* **RECORDS**:
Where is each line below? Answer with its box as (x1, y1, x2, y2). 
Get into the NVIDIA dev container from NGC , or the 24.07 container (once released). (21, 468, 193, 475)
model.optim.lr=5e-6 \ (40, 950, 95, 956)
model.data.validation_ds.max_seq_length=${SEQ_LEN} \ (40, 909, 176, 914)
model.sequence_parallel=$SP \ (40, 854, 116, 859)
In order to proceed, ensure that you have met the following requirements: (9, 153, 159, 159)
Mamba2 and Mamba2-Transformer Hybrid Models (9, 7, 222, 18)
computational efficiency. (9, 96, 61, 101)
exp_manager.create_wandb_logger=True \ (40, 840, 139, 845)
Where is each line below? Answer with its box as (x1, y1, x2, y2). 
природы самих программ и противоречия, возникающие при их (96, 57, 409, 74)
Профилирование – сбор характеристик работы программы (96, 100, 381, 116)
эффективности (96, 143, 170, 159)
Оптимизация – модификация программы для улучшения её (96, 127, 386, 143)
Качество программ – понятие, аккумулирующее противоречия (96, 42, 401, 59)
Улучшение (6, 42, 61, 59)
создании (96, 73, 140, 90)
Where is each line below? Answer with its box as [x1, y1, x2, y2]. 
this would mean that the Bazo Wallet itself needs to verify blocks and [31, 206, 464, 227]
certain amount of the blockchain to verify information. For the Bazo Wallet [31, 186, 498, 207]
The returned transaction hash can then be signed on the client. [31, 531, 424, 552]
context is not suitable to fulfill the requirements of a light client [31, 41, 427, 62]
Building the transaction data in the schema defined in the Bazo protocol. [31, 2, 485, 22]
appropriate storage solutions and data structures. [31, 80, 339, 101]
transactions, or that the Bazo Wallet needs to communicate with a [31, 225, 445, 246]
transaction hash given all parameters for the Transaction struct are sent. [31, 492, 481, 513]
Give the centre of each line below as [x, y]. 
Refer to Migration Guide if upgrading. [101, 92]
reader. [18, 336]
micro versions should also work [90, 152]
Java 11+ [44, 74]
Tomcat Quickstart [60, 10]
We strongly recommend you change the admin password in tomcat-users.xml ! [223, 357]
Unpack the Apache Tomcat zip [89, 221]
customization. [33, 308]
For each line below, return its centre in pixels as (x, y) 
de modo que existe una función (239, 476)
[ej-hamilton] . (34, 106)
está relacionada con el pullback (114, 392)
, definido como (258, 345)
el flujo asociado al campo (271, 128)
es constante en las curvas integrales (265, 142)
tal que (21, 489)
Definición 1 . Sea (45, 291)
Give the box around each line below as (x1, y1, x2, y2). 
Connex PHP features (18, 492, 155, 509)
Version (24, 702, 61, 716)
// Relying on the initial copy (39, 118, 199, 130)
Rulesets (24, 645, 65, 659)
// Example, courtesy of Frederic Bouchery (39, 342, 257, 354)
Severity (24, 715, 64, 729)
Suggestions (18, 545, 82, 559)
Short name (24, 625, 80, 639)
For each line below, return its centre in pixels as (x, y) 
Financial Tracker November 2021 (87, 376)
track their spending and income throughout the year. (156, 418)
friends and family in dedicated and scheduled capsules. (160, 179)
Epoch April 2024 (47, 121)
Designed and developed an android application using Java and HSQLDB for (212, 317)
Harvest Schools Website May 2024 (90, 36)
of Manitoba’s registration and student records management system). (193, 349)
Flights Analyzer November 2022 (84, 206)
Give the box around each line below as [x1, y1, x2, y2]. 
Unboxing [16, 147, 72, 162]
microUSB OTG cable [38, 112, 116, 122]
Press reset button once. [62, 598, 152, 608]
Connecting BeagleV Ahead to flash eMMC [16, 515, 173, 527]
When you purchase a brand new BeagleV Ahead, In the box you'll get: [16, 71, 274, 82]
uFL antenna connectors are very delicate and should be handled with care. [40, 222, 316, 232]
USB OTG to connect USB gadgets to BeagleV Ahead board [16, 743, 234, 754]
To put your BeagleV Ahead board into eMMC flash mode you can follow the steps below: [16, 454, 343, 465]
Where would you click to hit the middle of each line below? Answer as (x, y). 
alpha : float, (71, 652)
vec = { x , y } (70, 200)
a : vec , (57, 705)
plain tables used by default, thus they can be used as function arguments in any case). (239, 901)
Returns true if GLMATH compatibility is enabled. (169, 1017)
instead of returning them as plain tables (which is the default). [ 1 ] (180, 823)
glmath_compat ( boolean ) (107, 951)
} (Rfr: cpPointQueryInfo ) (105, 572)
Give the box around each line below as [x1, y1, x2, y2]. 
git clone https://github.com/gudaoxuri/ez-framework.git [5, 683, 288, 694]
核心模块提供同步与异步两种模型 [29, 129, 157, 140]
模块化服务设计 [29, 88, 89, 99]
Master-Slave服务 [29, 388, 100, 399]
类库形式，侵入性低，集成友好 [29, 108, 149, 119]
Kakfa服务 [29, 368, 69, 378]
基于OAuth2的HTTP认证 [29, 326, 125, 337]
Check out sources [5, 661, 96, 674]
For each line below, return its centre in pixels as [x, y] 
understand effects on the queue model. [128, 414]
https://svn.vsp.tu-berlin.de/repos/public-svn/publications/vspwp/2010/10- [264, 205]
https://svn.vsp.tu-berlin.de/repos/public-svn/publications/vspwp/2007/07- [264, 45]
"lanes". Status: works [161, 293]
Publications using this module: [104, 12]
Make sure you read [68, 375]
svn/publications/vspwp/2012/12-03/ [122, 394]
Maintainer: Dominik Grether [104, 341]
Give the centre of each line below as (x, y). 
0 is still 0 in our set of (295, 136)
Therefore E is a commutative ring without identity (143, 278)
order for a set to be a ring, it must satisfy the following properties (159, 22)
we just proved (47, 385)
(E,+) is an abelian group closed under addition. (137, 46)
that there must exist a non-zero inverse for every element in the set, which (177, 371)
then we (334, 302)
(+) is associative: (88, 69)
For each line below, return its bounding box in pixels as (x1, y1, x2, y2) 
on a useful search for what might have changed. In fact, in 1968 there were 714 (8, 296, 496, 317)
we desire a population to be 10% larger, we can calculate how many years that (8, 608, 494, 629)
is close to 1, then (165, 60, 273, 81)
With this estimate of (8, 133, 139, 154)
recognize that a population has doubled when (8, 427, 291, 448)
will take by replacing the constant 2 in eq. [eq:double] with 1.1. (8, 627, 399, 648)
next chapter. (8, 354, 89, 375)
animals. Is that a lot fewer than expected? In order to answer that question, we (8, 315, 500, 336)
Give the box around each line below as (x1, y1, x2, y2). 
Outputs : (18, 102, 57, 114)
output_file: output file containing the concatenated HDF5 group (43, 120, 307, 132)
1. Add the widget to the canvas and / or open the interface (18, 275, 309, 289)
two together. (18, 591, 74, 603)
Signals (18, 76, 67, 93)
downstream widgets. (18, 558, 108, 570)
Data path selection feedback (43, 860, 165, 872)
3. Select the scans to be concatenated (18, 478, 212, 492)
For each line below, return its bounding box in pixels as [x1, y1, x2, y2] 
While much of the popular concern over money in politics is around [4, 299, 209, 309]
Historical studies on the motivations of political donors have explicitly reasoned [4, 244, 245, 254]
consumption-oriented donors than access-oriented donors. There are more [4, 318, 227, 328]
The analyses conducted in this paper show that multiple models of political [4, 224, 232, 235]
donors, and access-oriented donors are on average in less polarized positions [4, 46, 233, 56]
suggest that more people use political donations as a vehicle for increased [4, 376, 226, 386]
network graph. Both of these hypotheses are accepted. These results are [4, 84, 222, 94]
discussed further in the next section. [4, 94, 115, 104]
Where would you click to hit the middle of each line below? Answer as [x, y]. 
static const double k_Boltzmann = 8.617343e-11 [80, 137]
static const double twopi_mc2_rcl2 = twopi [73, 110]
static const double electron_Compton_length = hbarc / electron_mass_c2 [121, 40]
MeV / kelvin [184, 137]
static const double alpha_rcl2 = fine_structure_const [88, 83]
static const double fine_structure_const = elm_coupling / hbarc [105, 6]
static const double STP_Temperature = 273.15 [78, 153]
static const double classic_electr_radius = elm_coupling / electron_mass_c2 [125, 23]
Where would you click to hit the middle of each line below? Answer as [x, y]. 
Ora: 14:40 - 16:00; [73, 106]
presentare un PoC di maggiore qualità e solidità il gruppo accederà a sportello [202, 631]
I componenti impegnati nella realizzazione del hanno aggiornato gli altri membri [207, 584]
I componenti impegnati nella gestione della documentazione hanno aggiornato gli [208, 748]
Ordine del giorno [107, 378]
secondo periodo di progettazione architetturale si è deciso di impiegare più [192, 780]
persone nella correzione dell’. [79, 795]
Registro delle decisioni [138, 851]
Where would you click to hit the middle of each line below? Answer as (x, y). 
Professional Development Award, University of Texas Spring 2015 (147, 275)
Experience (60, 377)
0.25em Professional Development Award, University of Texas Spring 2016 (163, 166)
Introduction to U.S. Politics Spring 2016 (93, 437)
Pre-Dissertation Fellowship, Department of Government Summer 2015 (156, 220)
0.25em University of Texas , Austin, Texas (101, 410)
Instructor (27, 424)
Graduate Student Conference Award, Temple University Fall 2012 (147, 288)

* **WORK TASK**: Retype exactly the span of lines from the one with "Kakfa服务 [29, 368, 69, 378]" through the one with "0 is still 0 in our set of (295, 136)"; include both ends and omit the rest of the material.

* **OUTPUT OF THE EXERCISE**:
Kakfa服务 [29, 368, 69, 378]
基于OAuth2的HTTP认证 [29, 326, 125, 337]
Check out sources [5, 661, 96, 674]
For each line below, return its centre in pixels as [x, y] 
understand effects on the queue model. [128, 414]
https://svn.vsp.tu-berlin.de/repos/public-svn/publications/vspwp/2010/10- [264, 205]
https://svn.vsp.tu-berlin.de/repos/public-svn/publications/vspwp/2007/07- [264, 45]
"lanes". Status: works [161, 293]
Publications using this module: [104, 12]
Make sure you read [68, 375]
svn/publications/vspwp/2012/12-03/ [122, 394]
Maintainer: Dominik Grether [104, 341]
Give the centre of each line below as (x, y). 
0 is still 0 in our set of (295, 136)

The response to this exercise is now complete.